Genomic changes can be detected and relative chronometry established by parsimony-based phylogenomic analysis, and evolutionary trajectories of karyotypes can also be elucidated in this way. Here, to reveal the karyotype evolutionary trajectories of Betulaceae, we identified syntenic conservation and chromosome rearrangements among the five genomes of B. pendula (Bpe), C. mandshurica (Cma), Ca. fangiana (Cfa), Ostrya rehderiana (Ore), and Ostryopsis nobilis (Ono) to represent the genera Betula, Corylus, Carpinus, Ostrya, and Ostryopsis, respectively (Fig. 3 and Supplementary Figs. 47). Putative homologous genes and collinear genes were identified within each genome and between each pair of genomes (Fig. 2D), and dot plots for species within Betulaceae were employed to depict orthology information (Supplementary Figs. 4 and 5).

Fig. 3: Schematic representation of karyotype evolution in the five Betulaceae genomes from the ancestral Betulaceae karyotype and chromosome fusions/fissions during the karyotype evolution of C. mandshurica.

The 14 ancestral chromosomes from B. pendula (Bpe1–Bpe14), shown as rectangular blocks in different colors, were used as references, and their relationships to the chromosomes in C. mandshurica are indicated. Bpe: B. pendula; Cma: C. mandshurica. RTA: reciprocally translocated chromosome arms; NCF: nested chromosome fusion; EEJ: end-end joining. A Scenario for the evolution of the Betulaceae genomes from the ancestral karyotype. B Process of construction of chromosomes Cma1 and Cma3. C Process of construction of chromosome Cma2. D Process of construction of chromosome Cma4

B. pendula was identified as the most primitive species among these five Betulaceae based on previous studies, so the karyotype of B. pendula should be the closest to the ancestral karyotype21,42,43. We, therefore, selected B. pendula as the reference to identify syntenic blocks across these genomes. Analysis of syntenic relationships showed that the integrity of all chromosomes except Bpe1 and Bpe3 of B. pendula was essentially preserved in C. mandshurica, and seven chromosomes showed one-to-one correspondence between the two species (Supplementary Fig. 4). There were no corresponding chromosome pairs between B. pendula and Ca. fangiana, Ostrya rehderiana or Ostryopsis nobilis, but all of them showed clear evidence for retention of complete B. pendula chromosomes (Supplementary Figs. 57). Large regions of chromosome segments shared by extant genomes can be used to infer the identities of other protochromosomes. However, there were no shared chromosome segments even though several B. pendula chromosomes (chromosomes 1, 3, 4, 6, 11, 12, and 14) appeared as rearrangements in all four other species (Fig. 3 and Supplementary Figs. 47), indicating that B. pendula chromosomes correspond to the ancestral karyotype of Betulaceae and have not undergone large chromosome segment rearrangements.
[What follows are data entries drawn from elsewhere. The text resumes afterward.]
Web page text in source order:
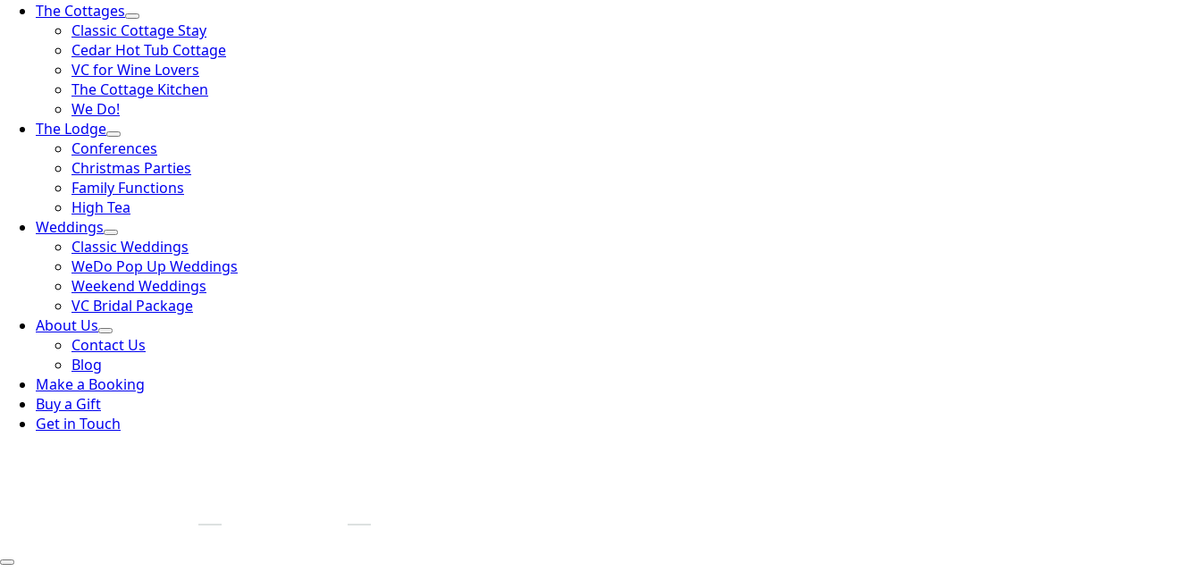
The Cottages
Classic Cottage Stay
Cedar Hot Tub Cottage
VC for Wine Lovers
The Cottage Kitchen
We Do!
The Lodge
Conferences
Christmas Parties
Family Functions
High Tea
Weddings
Classic Weddings
WeDo Pop Up Weddings
Weekend Weddings
VC Bridal Package
About Us
Contact Us
Blog
Make a Booking
Buy a Gift
Get in Touch
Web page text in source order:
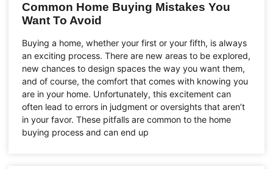
Common Home Buying Mistakes You
Want To Avoid
Buying a home, whether your first or your fifth, is always
an exciting process. There are new areas to be explored,
new chances to design spaces the way you want them,
and of course, the comfort that comes with knowing you
are in your home. Unfortunately, this excitement can
often lead to errors in judgment or oversights that aren’t
in your favor. These pitfalls are common to the home
buying process and can end up
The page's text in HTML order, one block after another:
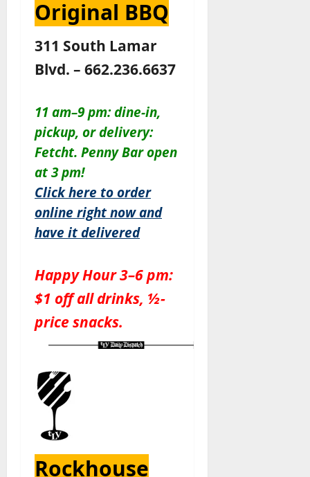
Original BBQ
311 South Lamar
Blvd. – 662.236.6637
11 am–9 pm: dine-in,
pickup, or delivery:
Fetcht. Penny Bar open
at 3 pm!
Click here to order
online right now and
have it delivered
Happy Hour 3–6 pm:
$1 off all drinks, ½-
price snacks.
Rockhouse
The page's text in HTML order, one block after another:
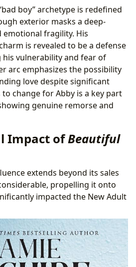
boy” archetype is redefined
exterior masks a deep-
emotional fragility. His
is revealed to be a defense
his vulnerability and fear of
arc emphasizes the possibility
love despite significant
change for Abby is a key part
genuine remorse and
Impact ofBeautiful
extends beyond its sales
propelling it onto
impacted the New Adult
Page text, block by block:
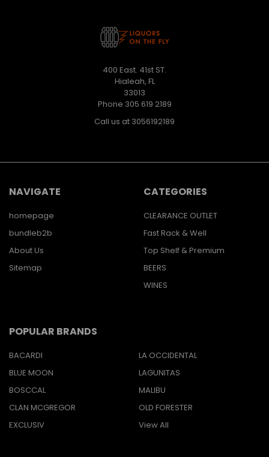
400 East. 41st ST.
Hialeah, FL
33013
Phone 305 619 2189
Call us at 3056192189
NAVIGATE
homepage
bundleb2b
About Us
Sitemap
CATEGORIES
CLEARANCE OUTLET
Fast Rack & Well
Top Shelf & Premium
BEERS
WINES
POPULAR BRANDS
BACARDI
BLUE MOON
BOSCCAL
CLAN MCGREGOR
EXCLUSIV
LA OCCIDENTAL
LAGUNITAS
MALIBU
OLD FORESTER
View All
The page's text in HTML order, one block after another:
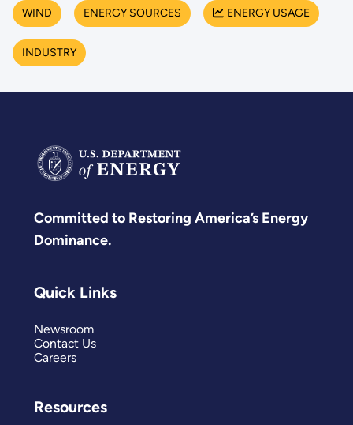
WIND ENERGY SOURCES ENERGY USAGE
INDUSTRY
Committed to Restoring America’s Energy
Dominance.
Quick Links
Newsroom
Contact Us
Careers
Resources
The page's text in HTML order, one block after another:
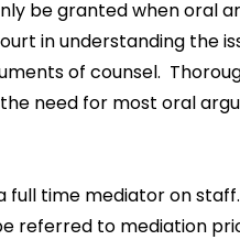
be granted when oral
in understanding the
of counsel.
need for most oral
full time mediator on
referred to mediation
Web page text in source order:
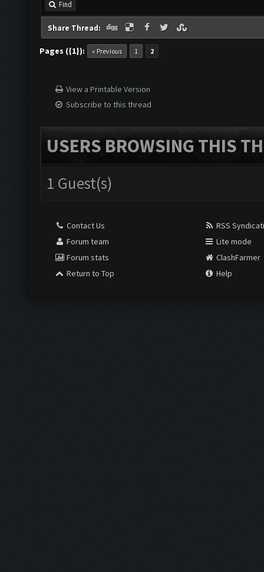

As explained above, we used B. pendula chromosomes as the ancestral karyotype to infer evolutionary trajectories for each Coryloideae species. The formation of C. mandshurica chromosome 1 (Cma1) could be clearly inferred as having occurred by a fusion of Bpe1 and Bpe3 and a nested chromosome fusion (NCF) of Bpe11 (Fig. 3B). The NCF process could have occurred as follows: Bpe1 and Bpe3 reciprocally translocated chromosome arms (RTA) and formed Cma3 and the precursor of Cma1; Cma3 consisted of part of the short arm of Bpe3 and most of Bpe1, while the precursor of Cma1 consisted of part of the short arm of Bpe1 and the long arm of Bpe3; then Bpe11 underwent crossing over to form a major chromosome and a satellite chromosome; the satellite chromosome may have been lost, while the major chromosome was inserted into the Bpe3 long arm region of the precursor of Cma1. Cma2 was formed from Bpe4 and Bpe6 by end-end joining (EEJ) (Fig. 3C), and Cma4 was formed by an NCF of Bpe14 into Bpe12 (Fig. 3D).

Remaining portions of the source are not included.